PT Pupuk Indonesia Prioritaskan Kebutuhan Dalam Negeri

Secara nasional, penyaluran pupuk ke sektor tanaman pangan, khususnya bersubsidi, dalam memasuki masa tanam ini cukup baik. - Image

Secara nasional, penyaluran pupuk ke sektor tanaman pangan, khususnya bersubsidi, dalam memasuki masa tanam ini cukup baik.

JawaPos.com - Memasuki musim tanam pada Oktober ini, PT Pupuk Indonesia (Persero) memprioritaskan kebutuhan dalam negeri untuk mengamankan stok di sektor tanaman pangan. Direktur Utama PT Pupuk Indonesia (Persero) Aas Asikin Idat mengatakan, kendati permintaan ekspor urea Pupuk Indonesia cukup tinggi, pihaknya mengutamakan pemenuhan kebutuhan dalam negeri yang meningkat


Hal itu disampaikan Aas dalam kunjungan ke Gudang Lini III/Kabupaten untuk mengecek gudang dan distribusi di Karawang Jawa Barat. Dia pun menyebutkan, secara nasional, penyaluran pupuk ke sektor tanaman pangan, khususnya bersubsidi, dalam memasuki masa tanam ini cukup baik.


"Stok saat ini juga cukup aman. Hingga 2 Oktober 2017. Secara nasional total stok di lini III & IV, atau di Gudang kabupaten dan kios sebesar total 1.189.455 Ton. Jumlah ini tiga kali lipat lebih dari ketentuan stok, belum termasuk stok yang terdapat di Gudang pabrik dan provinsi," jelas Aas, dalam surat elektronik yang diterima JawaPos.com.

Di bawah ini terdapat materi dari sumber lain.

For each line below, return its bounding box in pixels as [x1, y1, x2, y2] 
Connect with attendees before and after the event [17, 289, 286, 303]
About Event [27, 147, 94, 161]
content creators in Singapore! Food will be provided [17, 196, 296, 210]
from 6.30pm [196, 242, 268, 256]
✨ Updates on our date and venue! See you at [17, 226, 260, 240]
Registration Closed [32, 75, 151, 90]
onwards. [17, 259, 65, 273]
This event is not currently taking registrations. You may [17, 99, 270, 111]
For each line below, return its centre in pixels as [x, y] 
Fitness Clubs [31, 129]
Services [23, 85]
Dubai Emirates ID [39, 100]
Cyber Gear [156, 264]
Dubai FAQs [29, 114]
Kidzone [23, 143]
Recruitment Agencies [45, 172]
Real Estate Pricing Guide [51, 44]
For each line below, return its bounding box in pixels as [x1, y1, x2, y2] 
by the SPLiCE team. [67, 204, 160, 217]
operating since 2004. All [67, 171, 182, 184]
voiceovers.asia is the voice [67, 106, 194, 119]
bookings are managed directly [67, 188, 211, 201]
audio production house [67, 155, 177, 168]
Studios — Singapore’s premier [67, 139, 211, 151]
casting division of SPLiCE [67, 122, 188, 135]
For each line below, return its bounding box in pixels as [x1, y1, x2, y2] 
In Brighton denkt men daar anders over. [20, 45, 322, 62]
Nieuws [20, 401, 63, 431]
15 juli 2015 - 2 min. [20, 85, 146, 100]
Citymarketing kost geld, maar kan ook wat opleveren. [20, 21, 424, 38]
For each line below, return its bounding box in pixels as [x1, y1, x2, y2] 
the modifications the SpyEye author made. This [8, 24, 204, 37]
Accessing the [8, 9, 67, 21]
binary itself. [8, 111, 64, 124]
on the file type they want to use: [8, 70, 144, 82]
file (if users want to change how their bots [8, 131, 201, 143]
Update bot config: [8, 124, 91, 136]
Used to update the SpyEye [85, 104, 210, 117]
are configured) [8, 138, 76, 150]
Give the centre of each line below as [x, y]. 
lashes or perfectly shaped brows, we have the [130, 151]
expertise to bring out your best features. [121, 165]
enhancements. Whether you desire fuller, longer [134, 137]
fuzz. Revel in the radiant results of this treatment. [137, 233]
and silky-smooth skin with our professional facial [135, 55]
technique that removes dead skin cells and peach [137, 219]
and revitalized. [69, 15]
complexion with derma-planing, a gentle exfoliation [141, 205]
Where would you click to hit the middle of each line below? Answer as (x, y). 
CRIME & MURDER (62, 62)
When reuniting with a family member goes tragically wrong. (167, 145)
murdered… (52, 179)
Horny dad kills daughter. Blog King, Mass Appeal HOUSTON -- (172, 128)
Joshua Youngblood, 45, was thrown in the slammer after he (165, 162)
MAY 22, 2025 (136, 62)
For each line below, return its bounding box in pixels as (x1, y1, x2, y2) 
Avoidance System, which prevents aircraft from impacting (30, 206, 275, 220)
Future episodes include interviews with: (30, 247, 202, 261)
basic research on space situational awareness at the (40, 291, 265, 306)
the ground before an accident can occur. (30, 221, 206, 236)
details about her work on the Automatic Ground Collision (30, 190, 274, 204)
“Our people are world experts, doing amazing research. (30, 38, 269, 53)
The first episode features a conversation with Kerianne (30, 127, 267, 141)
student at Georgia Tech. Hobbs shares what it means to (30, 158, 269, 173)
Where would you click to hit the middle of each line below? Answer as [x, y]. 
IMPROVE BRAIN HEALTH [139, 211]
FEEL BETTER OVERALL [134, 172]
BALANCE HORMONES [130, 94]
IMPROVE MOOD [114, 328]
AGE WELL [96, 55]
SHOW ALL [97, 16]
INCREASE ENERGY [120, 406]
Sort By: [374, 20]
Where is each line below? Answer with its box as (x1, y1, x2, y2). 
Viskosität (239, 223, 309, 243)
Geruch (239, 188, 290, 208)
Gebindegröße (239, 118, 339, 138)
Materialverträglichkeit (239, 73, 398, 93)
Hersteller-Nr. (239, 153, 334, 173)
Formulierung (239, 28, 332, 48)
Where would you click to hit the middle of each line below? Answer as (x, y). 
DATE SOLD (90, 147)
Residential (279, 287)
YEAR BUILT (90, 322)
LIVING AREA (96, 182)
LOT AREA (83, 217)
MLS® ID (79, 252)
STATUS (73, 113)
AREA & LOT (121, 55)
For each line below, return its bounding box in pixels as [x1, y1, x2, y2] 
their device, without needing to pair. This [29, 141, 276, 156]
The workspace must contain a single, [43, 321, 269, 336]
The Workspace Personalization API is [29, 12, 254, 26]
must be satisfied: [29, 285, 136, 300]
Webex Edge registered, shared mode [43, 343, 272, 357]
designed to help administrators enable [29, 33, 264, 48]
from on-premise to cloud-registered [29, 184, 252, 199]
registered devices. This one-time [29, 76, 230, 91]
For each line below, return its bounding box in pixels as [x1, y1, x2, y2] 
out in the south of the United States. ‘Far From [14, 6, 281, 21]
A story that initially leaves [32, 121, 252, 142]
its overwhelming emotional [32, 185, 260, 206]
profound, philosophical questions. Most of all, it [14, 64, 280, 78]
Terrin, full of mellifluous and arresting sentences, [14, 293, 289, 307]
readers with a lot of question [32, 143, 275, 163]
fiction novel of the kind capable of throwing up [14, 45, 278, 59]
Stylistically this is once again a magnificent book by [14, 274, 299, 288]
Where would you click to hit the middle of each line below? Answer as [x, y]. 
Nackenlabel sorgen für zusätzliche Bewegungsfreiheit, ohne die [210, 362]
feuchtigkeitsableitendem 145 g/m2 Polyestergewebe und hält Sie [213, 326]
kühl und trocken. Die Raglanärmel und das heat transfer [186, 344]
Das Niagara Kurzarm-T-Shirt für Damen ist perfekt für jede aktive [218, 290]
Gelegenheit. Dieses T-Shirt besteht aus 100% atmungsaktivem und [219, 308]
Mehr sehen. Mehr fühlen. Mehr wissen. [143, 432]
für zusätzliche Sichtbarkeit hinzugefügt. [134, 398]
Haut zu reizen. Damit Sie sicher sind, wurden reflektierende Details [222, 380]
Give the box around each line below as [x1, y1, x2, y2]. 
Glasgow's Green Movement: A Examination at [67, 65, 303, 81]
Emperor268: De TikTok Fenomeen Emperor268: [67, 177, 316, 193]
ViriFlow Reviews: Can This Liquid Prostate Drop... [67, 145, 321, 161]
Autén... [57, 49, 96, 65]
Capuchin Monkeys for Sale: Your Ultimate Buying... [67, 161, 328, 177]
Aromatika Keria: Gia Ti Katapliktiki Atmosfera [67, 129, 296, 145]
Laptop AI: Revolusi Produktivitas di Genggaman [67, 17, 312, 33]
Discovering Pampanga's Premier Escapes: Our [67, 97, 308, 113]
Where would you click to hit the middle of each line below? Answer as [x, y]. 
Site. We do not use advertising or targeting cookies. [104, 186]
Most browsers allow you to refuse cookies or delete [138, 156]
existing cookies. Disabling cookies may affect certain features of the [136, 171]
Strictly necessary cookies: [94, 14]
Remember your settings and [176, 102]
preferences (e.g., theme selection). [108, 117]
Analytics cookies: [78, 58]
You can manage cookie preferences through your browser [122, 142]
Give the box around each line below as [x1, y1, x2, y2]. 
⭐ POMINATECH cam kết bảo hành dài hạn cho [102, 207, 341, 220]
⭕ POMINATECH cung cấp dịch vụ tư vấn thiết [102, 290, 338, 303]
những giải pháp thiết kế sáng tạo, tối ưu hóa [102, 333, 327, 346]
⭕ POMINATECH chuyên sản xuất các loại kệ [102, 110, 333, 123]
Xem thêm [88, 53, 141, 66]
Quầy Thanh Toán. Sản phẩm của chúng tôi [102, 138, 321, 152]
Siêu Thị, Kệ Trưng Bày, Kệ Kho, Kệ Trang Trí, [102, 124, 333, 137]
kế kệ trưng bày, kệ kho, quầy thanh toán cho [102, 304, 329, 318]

Rincian stok nasional di Lini III & IV terdiri dari 566.795 ton urea, 310.875 ton NPK, 135.500 ton SP36, 112.927 ton ZA, dan 63.358 ton organik. Jumlah ini dinilai cukup hingga 2 bulan ke depan.


Sementara untuk penyaluran, sampai dengan akhir September, Pupuk Indonesia telah menyalurkan urea bersubsidi sejumlah 2.652.877 ton, NPK 1.734.810 ton, SP-36 sebesar 592.089 ton, ZA 673.401 ton, dan organik 432.944 Ton.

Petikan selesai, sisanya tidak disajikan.